Try and land a rocket or let an evolution algorithm do it for you.
-
Install pygame for Python 3
pip3 install pygame
-
Run main.py (using Python 3) from the appropriate directory
python3 main.py
-
Play the game or watch the evolution simulator!
I had been wanting to make a simple rocket simulation like this for a little while, but only recently got around to finishing it. Using previous pygame knowledge, it was not too difficult to get the single player mode to work. However, when it came to adding the learning aspect to the training mode, it was not as simple.
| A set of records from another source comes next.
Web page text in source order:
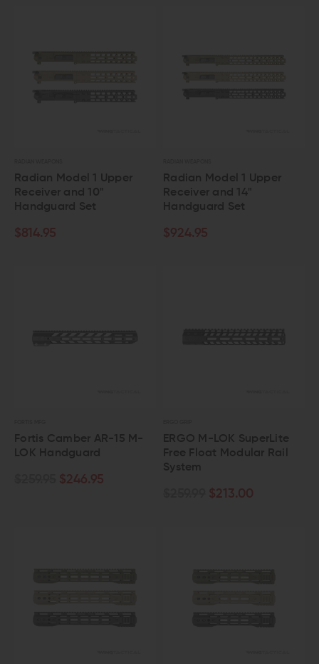
Radian Model 1 Upper
Receiver and 10"
Handguard Set
$814.95
Radian Model 1 Upper
Receiver and 14"
Handguard Set
$924.95
Fortis Camber AR-15 M-
LOK Handguard
$246.95
ERGO M-LOK SuperLite
Free Float Modular Rail
System
$213.00
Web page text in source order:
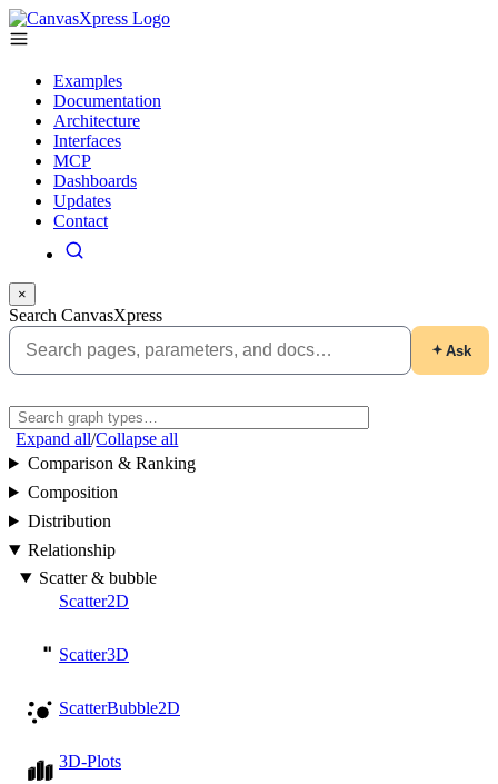
Examples
Documentation
Architecture
Interfaces
MCP
Dashboards
Updates
Contact
×
Search CanvasXpress
Ask
Expand all/Collapse all
Comparison & Ranking
Composition
Distribution
Relationship
Scatter & bubble
Scatter2D
Scatter3D
ScatterBubble2D
3D-Plots
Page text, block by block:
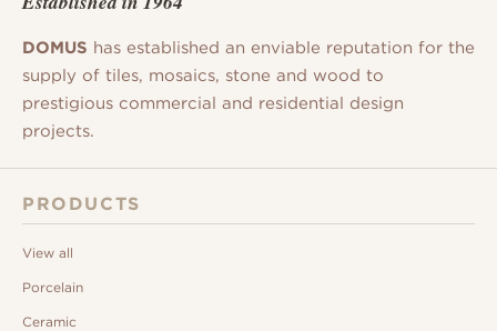
DOMUS has established an enviable reputation for the
supply of tiles, mosaics, stone and wood to
prestigious commercial and residential design
projects.
PRODUCTS
View all
Porcelain
Ceramic
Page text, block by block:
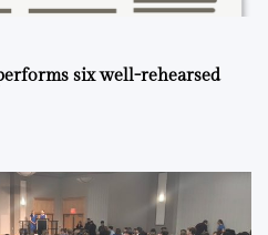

Originally, I had thought that an evolutionary algorithm would easily be able to tackle this problem. What I did not know at the time however, was that the fitness score given to each rocket in the generation was being calculated incorrectly, causing little-to-no progress even when the training session reached the 1000th generation.
When little progress was made with this approach, I tried something similar to what is implemented in the pong repository. The rocket would watch how you play in single player mode and try and emulate your moves based on what position and speed it is going. However, I quickly realized that the user would have to play far to many games in order to notice any progress in the trainable rocket.
Finally, I tried a basic Q-Learning approach. The rocket would be given a reward if it did a certain action in a particular position that led it closer to the landing zone and decreased its speed. Likewise, the rocket would be given a punishment if an action did not benefit it in a certain position. The rocket was also given a varying epsilon value to allow it to explore early on, and each action would update a Q Table. However, I think one of the main problems with this was that the rocket had momentum, particularly in the horizontal direction. It's a little difficult to explain, but essentially actions committed by the rocket were sometimes not instantaneous (due to the momentum of the rocket) and therefore the Q Table was not always updated with the correct reward or punishment.
Eventually, I was able to see my simple mistake with the evolutionary algorithm (rather than giving the rocket a score on its current position, it was also based on its past position as well), and the rockets were making significant progress as the generations progressed.
Unlike most evolutionary algorithms, a rocket with a high score is worse than a rocket with a low score. I kept it this way to illustrate with the numbers how successful a rocket is. The score is based on the rocket's position relative to the landing zone, and its velocity. Therefore a rocket that is close to the landing zone and has a small speed is more likely to land safely.